ハネムーン 14 パリ

モンパルナス駅のバス停に着いたのは、夜の手前だった。さあさあ、駅からホテルまでは歩いていけそうだと事前に調べていたので、スーツケースをゴロゴロ押しながら向かった。しかし辺りはすっかり暗く、あいにくの小雨で、冬の空気。タクシーを拾えばいいのだが、歩いた方が街が分かって楽しいと二人で行ったり来たり。なんせ石畳の道はガタゴト押しにくかった。オープンカフェが多く、屋根はあるものの外で食事している人が多い。歩きタバコも多い、ポイ捨ても。なんとか、かんとかでホテルに到着。ここは、ミッチが日本でネット予約したところで、ちゃんととれてるか不安だったが、すんなりとチェックインできた。

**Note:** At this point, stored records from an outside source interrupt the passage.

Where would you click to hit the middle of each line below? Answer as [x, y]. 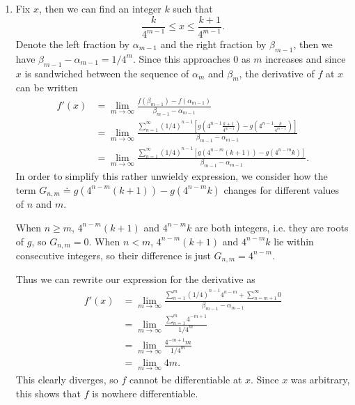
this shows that [48, 393]
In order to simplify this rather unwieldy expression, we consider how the [172, 176]
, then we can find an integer [100, 8]
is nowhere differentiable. [145, 393]
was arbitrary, [320, 380]
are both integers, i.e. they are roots [272, 227]
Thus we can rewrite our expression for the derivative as [135, 279]
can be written [47, 87]
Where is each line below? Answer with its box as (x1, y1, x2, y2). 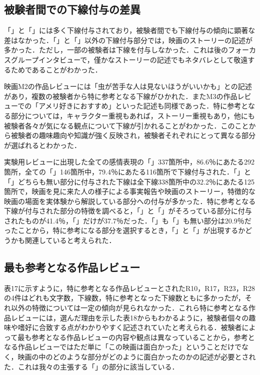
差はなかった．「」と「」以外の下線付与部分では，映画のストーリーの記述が (4, 34, 252, 45)
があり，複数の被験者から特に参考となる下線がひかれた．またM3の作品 (4, 90, 237, 101)
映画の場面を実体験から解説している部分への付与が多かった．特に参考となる (4, 195, 256, 206)
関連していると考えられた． (24, 235, 116, 245)
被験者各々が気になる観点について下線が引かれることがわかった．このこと (4, 120, 249, 130)
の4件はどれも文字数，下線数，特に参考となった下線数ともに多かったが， (4, 292, 245, 303)
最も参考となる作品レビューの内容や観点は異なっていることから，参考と (17, 331, 255, 342)
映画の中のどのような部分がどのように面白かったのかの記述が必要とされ (17, 351, 256, 362)
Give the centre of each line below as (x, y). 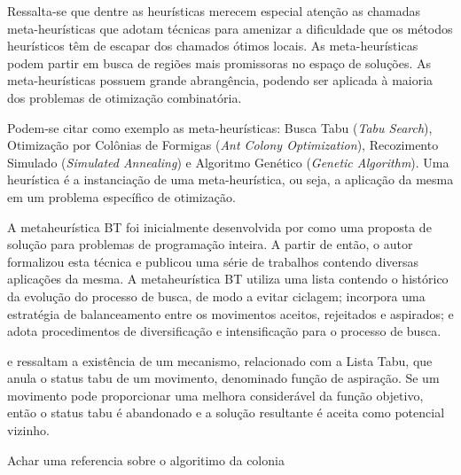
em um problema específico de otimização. (121, 196)
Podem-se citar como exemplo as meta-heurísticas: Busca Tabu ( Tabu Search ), (220, 127)
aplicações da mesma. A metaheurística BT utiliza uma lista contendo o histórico (228, 279)
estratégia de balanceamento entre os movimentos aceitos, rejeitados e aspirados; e (230, 313)
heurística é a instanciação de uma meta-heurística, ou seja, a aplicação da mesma (230, 179)
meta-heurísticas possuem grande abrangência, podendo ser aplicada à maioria (220, 80)
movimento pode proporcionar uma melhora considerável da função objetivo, (215, 395)
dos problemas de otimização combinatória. (125, 97)
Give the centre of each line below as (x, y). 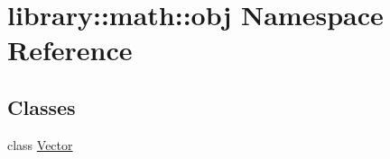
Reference (70, 50)
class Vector (40, 144)
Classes (42, 106)

パリのホテルは、どこも大体狭く、水圧も弱いらしい。しかしこのホテルは、バルセロナの部屋と比べて狭かったが、南仏の田舎のようななんだか落ち着く。バルセロナのギラギラした匂いと真逆のナチュラルな柔らかいリネンの匂いがした。
フロントの紳士もとても優しく、こちらが何を言おうとしているのかかなり、向き合って話してくれた。

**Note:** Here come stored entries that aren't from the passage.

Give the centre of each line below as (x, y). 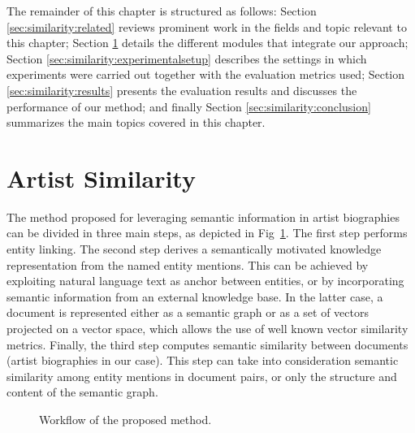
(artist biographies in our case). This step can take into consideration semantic (203, 360)
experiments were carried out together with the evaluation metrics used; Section (206, 74)
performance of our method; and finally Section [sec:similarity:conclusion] (189, 106)
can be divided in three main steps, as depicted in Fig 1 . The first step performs (207, 233)
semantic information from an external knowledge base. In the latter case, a (195, 296)
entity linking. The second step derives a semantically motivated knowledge (194, 249)
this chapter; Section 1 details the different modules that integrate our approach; (207, 43)
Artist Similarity (101, 178)
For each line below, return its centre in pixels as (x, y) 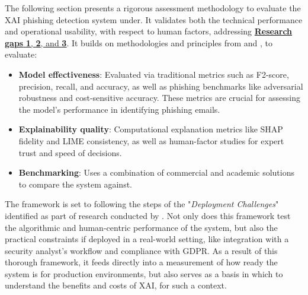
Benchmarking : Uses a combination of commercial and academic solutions (156, 172)
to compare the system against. (75, 184)
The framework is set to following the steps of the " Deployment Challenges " (142, 204)
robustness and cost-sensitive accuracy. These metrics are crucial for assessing (159, 98)
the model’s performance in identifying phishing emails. (119, 109)
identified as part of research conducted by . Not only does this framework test (148, 215)
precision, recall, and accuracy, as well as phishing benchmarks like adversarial (161, 86)
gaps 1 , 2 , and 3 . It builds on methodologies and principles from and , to (139, 42)
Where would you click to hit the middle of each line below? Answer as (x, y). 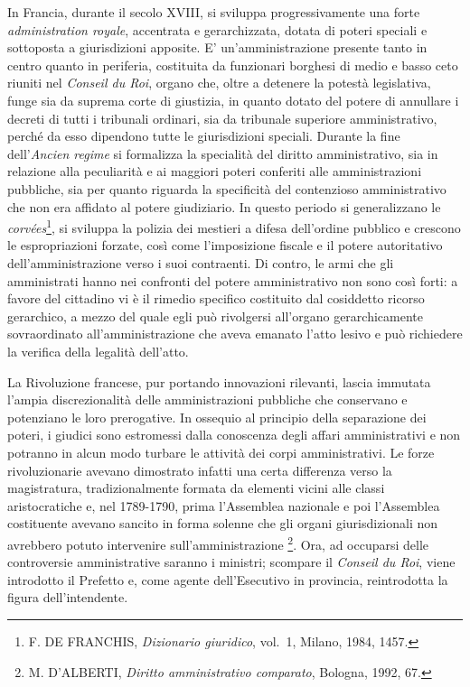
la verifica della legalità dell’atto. (98, 351)
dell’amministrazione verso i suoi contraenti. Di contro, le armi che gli (201, 262)
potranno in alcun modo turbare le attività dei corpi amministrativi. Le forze (221, 452)
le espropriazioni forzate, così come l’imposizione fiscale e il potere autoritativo (225, 245)
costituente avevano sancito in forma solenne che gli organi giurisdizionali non (223, 523)
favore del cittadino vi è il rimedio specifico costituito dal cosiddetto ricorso (216, 298)
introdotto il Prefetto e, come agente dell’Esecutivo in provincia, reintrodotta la (228, 579)
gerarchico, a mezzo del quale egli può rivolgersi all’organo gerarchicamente (215, 316)
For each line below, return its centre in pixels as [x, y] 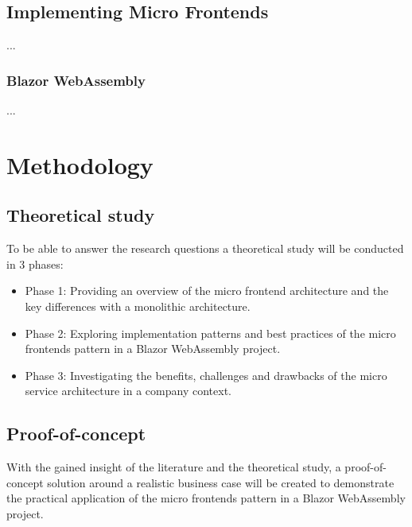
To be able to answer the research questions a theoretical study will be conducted [205, 248]
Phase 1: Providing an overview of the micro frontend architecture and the [207, 291]
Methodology [80, 164]
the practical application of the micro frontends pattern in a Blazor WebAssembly [206, 498]
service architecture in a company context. [128, 391]
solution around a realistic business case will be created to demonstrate [221, 482]
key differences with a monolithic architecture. [138, 306]
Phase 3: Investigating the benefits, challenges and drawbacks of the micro [206, 375]
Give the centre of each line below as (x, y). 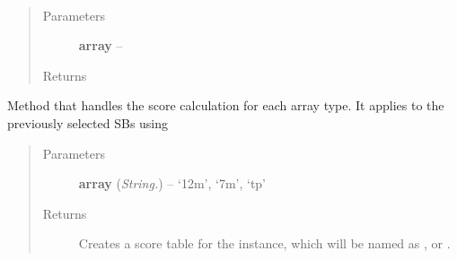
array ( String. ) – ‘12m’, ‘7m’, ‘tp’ (172, 183)
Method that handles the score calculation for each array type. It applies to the (226, 105)
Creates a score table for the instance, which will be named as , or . (264, 243)
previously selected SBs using (88, 122)
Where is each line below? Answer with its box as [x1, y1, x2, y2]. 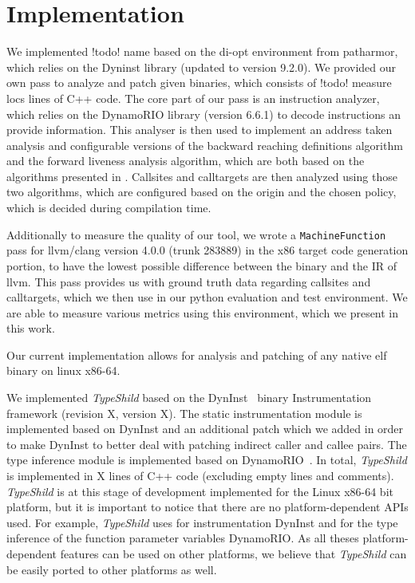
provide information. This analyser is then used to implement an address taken [6, 121, 393, 138]
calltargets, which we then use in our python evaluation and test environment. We [6, 289, 408, 305]
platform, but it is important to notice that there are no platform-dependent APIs [6, 498, 409, 515]
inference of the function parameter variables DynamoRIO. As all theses [6, 530, 359, 546]
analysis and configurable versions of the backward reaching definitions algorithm [6, 136, 403, 153]
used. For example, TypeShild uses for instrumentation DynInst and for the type [6, 514, 398, 530]
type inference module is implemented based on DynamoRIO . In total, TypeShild [6, 451, 407, 468]
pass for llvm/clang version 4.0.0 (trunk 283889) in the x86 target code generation [6, 242, 409, 258]
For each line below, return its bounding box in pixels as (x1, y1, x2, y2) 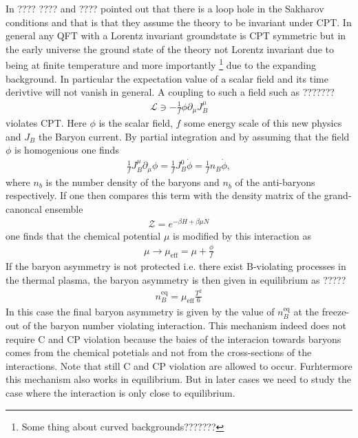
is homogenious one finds (14, 143, 119, 157)
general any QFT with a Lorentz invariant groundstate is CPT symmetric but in (6, 28, 346, 43)
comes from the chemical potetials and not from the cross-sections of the (6, 345, 312, 359)
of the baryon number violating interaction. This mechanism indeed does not (22, 318, 347, 333)
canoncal (6, 201, 42, 216)
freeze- (322, 304, 350, 319)
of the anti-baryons (235, 174, 315, 189)
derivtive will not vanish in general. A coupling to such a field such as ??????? (6, 85, 335, 99)

僕らは、すぐに外へ出た。食事をしに夜のモンパルナスへ飛び出した。
食事の前に、先程ホテルまでの道中に発見したスーパーマーケットで水を買うことにした。海外のホテルで一番いるのは水だと、バルセロナでの教訓である。水を確保する事が、何より最優先なのだ。で、レジに並んで順番を待っていた。別のレジには、フランス人のおじさんと、日本人の女性っぽかった。水を買う際、カードを出した1€もしないものであったが、カードは使えた。先程のおじさんと女性がジッとこちらの動向を伺っていた。おじさんはニコニコしていた。ミッチが笑顔でずっと見ているからである。そしてレジを抜け出口付近でとまっていた。僕らは「こんばんは、日本の方ですか?」と声をかけると、「こんばんは」と女性が答えた。「水をカードで買う人なんて初めて見たから、カードダメって言われやしないかって、ドキドキしながら見てたのよ!小銭無いのなら、私が出してあげようかって思ったのよ。」と言い。おじさんはフォフォフォと笑って「ペラペラペーラペラペラペーラ」とどうやらフランス語しか話せないらしい。こちらは全く理解出来ないが、やめるどころか勢いを増して話している。女性がそれを訳す。この二人は夫婦ではないと言っていた、が僕らから見たら夫婦にしか見えなかった。ただ、ちょっと年の離れた夫婦。僕らは新婚旅行で今日パリにやってきたと言うと、フォフォフォ!と驚いて握手してくれた。ミッチはほっぺをポンポン、頭をポンポン撫でられていた。おじさんにとってミッチは子供の様に見えるようだ。女性が「おじさんが私は近くで花屋やっているから明日遊びにきなさい!だって、私もお店には居るから、朝は9時から開いてるから困った事があったら、無くても立ち寄ってください。」と大変心強い言葉を頂いた。いやーいきなり、いい人々に出会ってしまったー引きが強いなーこの旅は。。。僕らは二人で出掛けるとかなりの確率でラッキーな事に遭遇する。不安な気持ちが、一気に吹き飛んで、パリを楽しめそうな予感がした。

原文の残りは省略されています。